Latino business owners making significant strides compared to U.S. average
Thsi is according to the Massachusetts Mutual Life Insurance Company (MassMutual) refreshed Business Owner Perspectives Study, which provides a look at the changes in the Latino small business owners' mindset over the last three years (from 2015 to 2018).
As an example, findings indicate that Latino business owners are notably more likely than in the past, and more likely than the national sample, to have a succession plan in place.
Sixty nine percent of Latino owners have a written succession plan and 59 percent have a buy-sell agreement in case of death (and 52 percent in case of disability).
Also, Latino owners are significantly (48 percent) more likely than the national sample to report funding their buy-sell agreements with cash flow from their business.
"Our research found that Latino entrepreneurs are generally taking significant steps in their business and financial planning and are more likely to be motivated by family and community," said David Hufnagel, Latino Market Director, MassMutual.
"The study shows significant progress for the next generation of Latino business owners.
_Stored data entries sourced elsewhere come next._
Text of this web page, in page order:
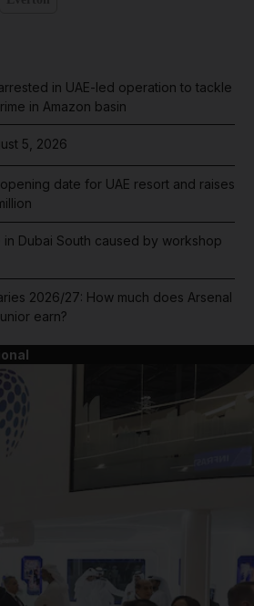
in UAE-led operation to tackle
in Amazon basin
5, 2026
date for UAE resort and raises
Dubai South caused by workshop
2026/27: How much does Arsenal
earn?
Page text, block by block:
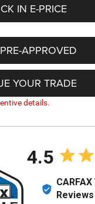
IN E-PRICE
APPROVED
YOUR TRADE
details.
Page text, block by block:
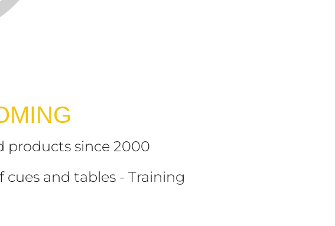
products since 2000
cues and tables - Training
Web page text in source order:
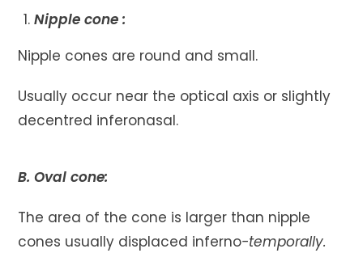
Nipple cone :
Nipple cones are round and small.
Usually occur near the optical axis or slightly
decentred inferonasal.
B. Oval cone:
The area of the cone is larger than nipple
cones usually displaced inferno-temporally.
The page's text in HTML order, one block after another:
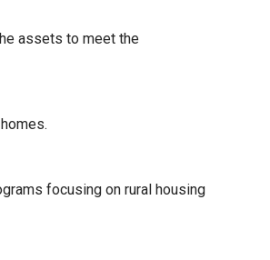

Many indicated that they have the necessary resources in place to help protect their company in case of unforeseen events, and that there is still room for improvement."
The MassMutual research showed that employee loyalty and valuation remain the top issues for Latino business owners and are in line with the national sample.
Interestingly, however, Latino business owners today are much more likely to be thinking about key business issues than they were in 2015 – and much more frequently than the national sample.
More good news: Nearly all survey respondents reported having gone through the financial planning process and the majority of respondents do it every year.
Additionally, Latino business owners are also more likely to have had their business valued (73 percent) in the past three years than the national sample (63 percent).
In terms of employee benefits, they are also more likely to offer financial planning benefits to their top employees.
Latina owners in particular are more likely than other women owners to have buy sell agreements in the event of death and disability, valuation, and a business succession plan.
When it comes to their future and retirement, Latino business owners are more likely than the national sample to say they will retire but haven't given it much thought (31 percent vs.
25 percent of the national sample). Only 24 percent say they plan to retire in the next five years, likely driven by the younger average age of Latino business owners.
Latino business owners are also less likely planning to fund retirement through personal savings, a retirement account or Social Security but are more confident of their estimates.
Furthermore, 63 percent of Latinos are very or extremely confident regarding their estimates on sources of retirement income, significantly higher than the national sample (53 percent).
Latina business owners are less likely to have gone into business for a lifestyle of independence, and prioritize financial planning for personal over business.
They are also more likely to offer benefits to key employees than other women owners.
Overall, Latino business owners' exit strategy and plans to pass on the business are similar to the national sample.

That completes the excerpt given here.